━━ Exercise materials

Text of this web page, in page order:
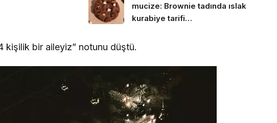
mucize: Brownie tadında ıslak
kurabiye tarifi…
kişilik bir aileyiz” notunu düştü.
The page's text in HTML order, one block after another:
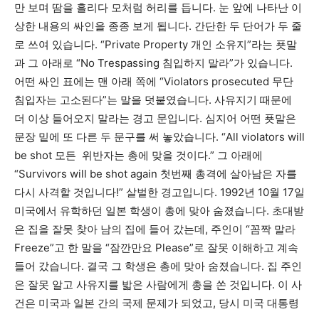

━━━━

• **What the exercise asks**
Please repeat the data above exactly as it appears, pictures excluded.

• **Exercise answer**
Text of this web page, in page order:
mucize: Brownie tadında ıslak
kurabiye tarifi…
kişilik bir aileyiz” notunu düştü.
The page's text in HTML order, one block after another:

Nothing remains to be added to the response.